The key brands within the frozen snack market are Nestle Hot Pockets with 28 percent of the category. Ruiz Foods' El Monterey brand has grown 73 percent over the past five years. The category includes players large and small: Amy's Kitchen, Cedarlane, Camino Real Foods, Chef America, ConAgra, General Mills/ Pillsbury (including Totino's), Heinz, Hormel, Kellogg, Luigino's, Pierre Foods, Pinnacle Foods, Sara Lee, Schwans, Simplot and White Castle.

Although there is a wide variety of products and competitors in this category, recent growth has been in stuffed sandwiches and Mexican and Asian cuisine, as well as some "better for you" products. This is a category that is not viewed as healthy. Using cuisine style and all natural ingredients/flavor as a means to signal "healthy" could allow a smaller company to stand out in the crowd.

Alexia Foods proclaims "100 percent all natural" on all its products because they don't need artificial flavors or preservatives. Many of the company's items are certified organic through Oregon Tilth. They emphasize the use of trans-free fats and healthy oils, such as olive and hi-oleic canola oils.

Plus, founder Alex Dzieduszycki was a New York chef who moved a small catering kitchen into the partnership that is Alexia Foods. So the insight of taking a frozen appetizer as ubiquitous as pizza snacks and creating two classic Italian style flavors (Pesto Chicken with Fresh Mozzarella as well as Sweet Italian Sausage with Roasted Peppers and Parmesan) makes a lot of sense.

Insights

Busy consumers (and who isn't?) lack time for meal preparation, so the trend toward eating more snack-type foods is obvious. Households in the U.S. are redefining what a snack or meal is and when that snack or meal is eaten. People are using snacks to provide a small meal that can be eaten on the go. However, at some point, most of these busy consumers begin to question what it is they are eating while on the go.

There are limited options for familiar snacks that fit their lifestyles, are satisfying, signal meal acceptability via real food elements and have a "healthy halo." The growth of a brand like Hot Pockets has been driven more by familiar flavor options than a health halo. Lean Pockets, with a definition of healthiness via lower fat, may not fit all family consumption. "All natural," while comforting to some, is recognized by many as a marketing term that has no real definition for consumers.

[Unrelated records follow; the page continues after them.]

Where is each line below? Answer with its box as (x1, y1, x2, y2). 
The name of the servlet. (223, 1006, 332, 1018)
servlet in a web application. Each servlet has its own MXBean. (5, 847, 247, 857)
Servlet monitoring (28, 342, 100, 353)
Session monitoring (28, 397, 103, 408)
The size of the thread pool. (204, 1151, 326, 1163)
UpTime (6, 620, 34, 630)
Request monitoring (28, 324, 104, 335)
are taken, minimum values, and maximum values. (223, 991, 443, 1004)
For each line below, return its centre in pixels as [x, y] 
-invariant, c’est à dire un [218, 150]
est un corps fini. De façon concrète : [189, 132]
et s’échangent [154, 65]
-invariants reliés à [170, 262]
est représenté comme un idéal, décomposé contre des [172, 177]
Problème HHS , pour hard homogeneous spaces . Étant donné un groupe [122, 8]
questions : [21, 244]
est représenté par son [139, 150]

From our Healthy You!, It!s Convenient and Crave It! databases, we find the key attributes for convenient appetizers are: taste, appearance, aroma, easy to eat, ready to eat, portion size and flavor varieties. When asked to make trade off choices, consumers are looking for premiumness via similarity to sit-down restaurant cuisine, good for you, bite-size quick and fun, vitamins and minerals, all natural, tastes fresh, perfect to hold in one hand, sensory experience, and already prepared. Appetizers are consumed from lunch time to late evening or during TV viewing, with family or friends, alone and while playing on the computer for most Americans.

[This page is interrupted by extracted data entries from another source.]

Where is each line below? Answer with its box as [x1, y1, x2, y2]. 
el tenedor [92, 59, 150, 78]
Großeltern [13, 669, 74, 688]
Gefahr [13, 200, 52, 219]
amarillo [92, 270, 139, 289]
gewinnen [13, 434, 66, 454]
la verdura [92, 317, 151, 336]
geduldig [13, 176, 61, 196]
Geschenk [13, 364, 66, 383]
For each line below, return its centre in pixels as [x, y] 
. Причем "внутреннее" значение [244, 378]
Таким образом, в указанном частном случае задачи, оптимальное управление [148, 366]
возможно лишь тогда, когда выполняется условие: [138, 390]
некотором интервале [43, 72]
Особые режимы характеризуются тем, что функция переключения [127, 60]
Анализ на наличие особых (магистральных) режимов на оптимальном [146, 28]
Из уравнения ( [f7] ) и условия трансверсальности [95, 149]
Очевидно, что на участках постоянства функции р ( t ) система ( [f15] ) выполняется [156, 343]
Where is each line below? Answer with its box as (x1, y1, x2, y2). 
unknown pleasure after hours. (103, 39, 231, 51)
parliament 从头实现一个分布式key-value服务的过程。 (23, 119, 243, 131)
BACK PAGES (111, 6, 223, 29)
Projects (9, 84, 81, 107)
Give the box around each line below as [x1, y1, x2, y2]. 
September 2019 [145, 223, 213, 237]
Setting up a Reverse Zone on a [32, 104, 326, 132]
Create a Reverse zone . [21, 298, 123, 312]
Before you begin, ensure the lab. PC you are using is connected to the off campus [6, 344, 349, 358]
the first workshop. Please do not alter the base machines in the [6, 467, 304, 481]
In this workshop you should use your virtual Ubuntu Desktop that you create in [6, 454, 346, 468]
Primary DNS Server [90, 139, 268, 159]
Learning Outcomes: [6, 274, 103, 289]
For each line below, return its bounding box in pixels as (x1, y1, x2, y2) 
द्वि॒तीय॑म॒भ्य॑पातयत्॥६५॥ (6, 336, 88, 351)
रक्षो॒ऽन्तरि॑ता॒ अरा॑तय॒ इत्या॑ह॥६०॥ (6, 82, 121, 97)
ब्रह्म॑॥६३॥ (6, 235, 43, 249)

Key trends that impact this category are: convenience, flavors and healthfulness.

Convenience: Snack foods provide a quick bite.Through the warmth of the product and real food ingredients, they deal with hunger and can be eaten on the go. One concern is the impact of microwave heating on the overall flavor and texture of the snack.

Flavors: The category has grown via new flavors concentrating on Mexican and Asian. Consumers welcome cuisines such as American, Chinese, Mexican, Italian and Cajun/Creole, according to our It!s Convenient study. The key is to provide a familiar cuisine style and yet deliver a unique flavor.

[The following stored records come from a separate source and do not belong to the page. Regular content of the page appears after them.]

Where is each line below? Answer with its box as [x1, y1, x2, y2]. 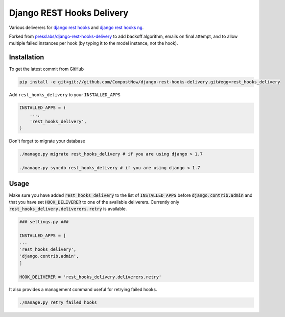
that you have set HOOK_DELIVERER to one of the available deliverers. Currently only [9, 199, 180, 205]
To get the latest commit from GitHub [9, 66, 84, 72]
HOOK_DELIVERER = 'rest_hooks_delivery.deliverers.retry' [19, 274, 162, 280]
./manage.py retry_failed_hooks [19, 300, 97, 305]
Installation [9, 53, 44, 61]
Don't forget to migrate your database [9, 138, 86, 144]
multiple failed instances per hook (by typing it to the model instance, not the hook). [9, 40, 178, 46]
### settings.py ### [19, 219, 69, 225]
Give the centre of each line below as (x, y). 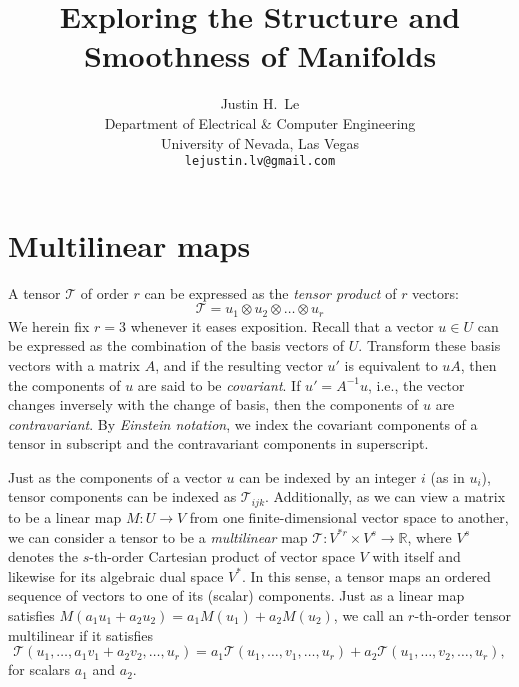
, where (429, 536)
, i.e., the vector (416, 384)
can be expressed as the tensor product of (270, 292)
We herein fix (49, 325)
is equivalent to (391, 364)
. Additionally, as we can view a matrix (385, 496)
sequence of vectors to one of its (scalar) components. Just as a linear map (236, 595)
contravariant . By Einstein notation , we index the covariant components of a (243, 423)
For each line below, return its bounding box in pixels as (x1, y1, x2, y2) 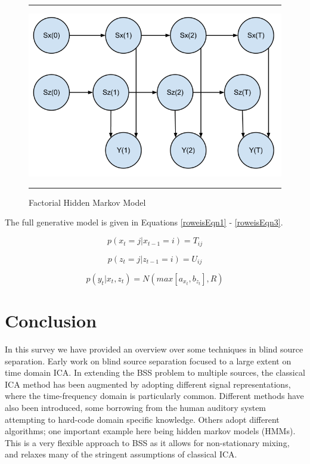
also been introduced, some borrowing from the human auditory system (5, 401, 266, 414)
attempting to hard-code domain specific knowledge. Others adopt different (5, 413, 280, 425)
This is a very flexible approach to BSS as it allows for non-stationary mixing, (5, 436, 290, 448)
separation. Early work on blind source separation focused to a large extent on (5, 354, 292, 367)
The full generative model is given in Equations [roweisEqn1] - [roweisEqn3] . (5, 216, 283, 228)
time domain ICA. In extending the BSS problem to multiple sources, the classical (5, 366, 305, 379)
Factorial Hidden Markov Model (29, 196, 146, 208)
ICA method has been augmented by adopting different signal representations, (5, 378, 291, 390)
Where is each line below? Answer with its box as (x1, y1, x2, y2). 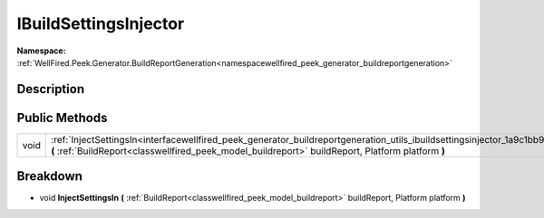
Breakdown (16, 168, 83, 185)
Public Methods (16, 109, 108, 126)
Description (16, 81, 85, 97)
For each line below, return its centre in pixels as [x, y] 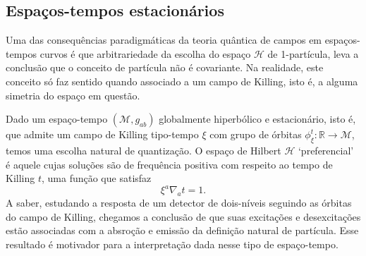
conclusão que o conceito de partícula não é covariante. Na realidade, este [165, 67]
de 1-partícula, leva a [313, 53]
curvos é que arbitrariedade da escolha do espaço [145, 53]
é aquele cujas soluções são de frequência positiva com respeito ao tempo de [169, 164]
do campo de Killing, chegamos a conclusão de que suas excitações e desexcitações [183, 216]
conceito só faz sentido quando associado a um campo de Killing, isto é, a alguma [182, 81]
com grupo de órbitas [256, 134]
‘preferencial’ [326, 150]
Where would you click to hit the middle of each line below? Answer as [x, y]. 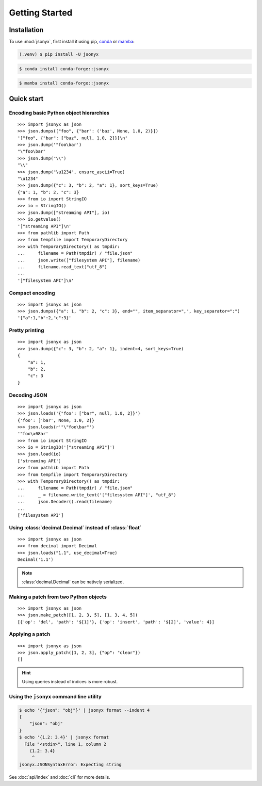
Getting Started [41, 13]
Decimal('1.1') [36, 560]
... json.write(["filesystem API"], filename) [79, 260]
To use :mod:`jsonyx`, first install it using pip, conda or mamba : [72, 42]
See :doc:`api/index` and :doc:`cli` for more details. [59, 777]
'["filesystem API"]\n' [46, 280]
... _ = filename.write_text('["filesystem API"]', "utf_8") [97, 495]
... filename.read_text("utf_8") [63, 267]
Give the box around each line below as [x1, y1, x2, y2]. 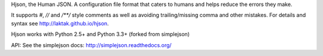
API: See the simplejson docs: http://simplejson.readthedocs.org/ [11, 41, 172, 48]
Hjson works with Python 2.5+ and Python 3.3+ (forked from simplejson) [11, 31, 190, 38]
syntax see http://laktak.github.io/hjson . [11, 19, 109, 27]
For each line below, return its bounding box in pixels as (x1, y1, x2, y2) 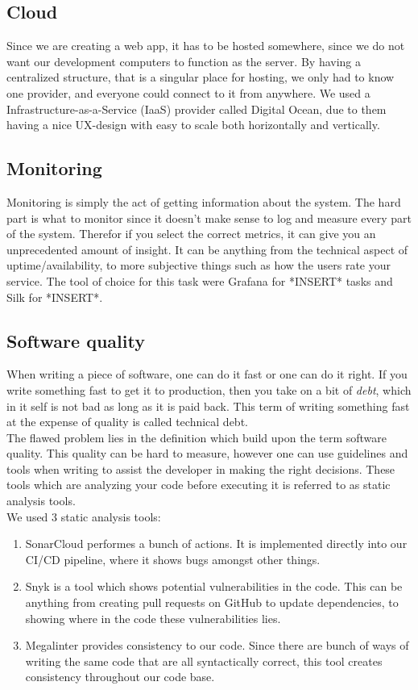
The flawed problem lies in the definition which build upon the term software (6, 429, 387, 445)
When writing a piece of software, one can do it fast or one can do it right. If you (6, 366, 408, 383)
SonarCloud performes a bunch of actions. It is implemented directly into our (25, 535, 408, 552)
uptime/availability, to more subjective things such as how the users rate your (6, 257, 391, 274)
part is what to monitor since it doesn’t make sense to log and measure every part (6, 209, 412, 226)
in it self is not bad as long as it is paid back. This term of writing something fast (6, 397, 410, 414)
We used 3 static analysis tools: (6, 508, 161, 525)
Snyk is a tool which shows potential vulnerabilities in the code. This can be (25, 578, 403, 595)
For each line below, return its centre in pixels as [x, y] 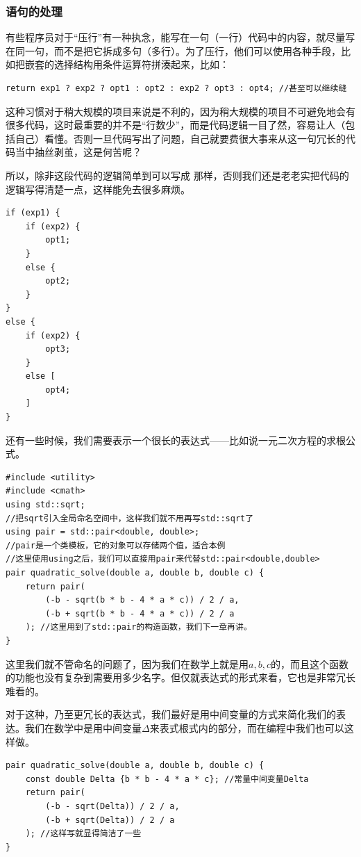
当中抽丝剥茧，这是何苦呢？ [78, 152]
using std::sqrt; [45, 505]
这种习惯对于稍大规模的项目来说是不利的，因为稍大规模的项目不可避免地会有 [180, 111]
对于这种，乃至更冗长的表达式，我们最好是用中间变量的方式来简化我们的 [171, 714]
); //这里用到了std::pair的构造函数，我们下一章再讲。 [138, 627]
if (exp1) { [33, 213]
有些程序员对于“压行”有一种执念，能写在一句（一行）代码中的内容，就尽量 [176, 37]
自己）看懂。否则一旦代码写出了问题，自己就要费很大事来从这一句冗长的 [180, 138]

Healthfulness: While these products are viewed as healthier than shelf-stable snack foods, their fat and sodium levels can be high. These ingredients are part of what makes the food taste good and increases their satiety. So the real challenge is how to create a "healthy halo."

The experience

Alexia Pizza Snacks are not available in all food stores. Alexia is using specific retail outlets (in this case Whole Foods) to provide a signal to consumers that this is a healthy snack. The product we tested with consumers -- Pesto Chicken with Fresh Mozzarella -- is available in a 6-oz. box at $3.49-3.99.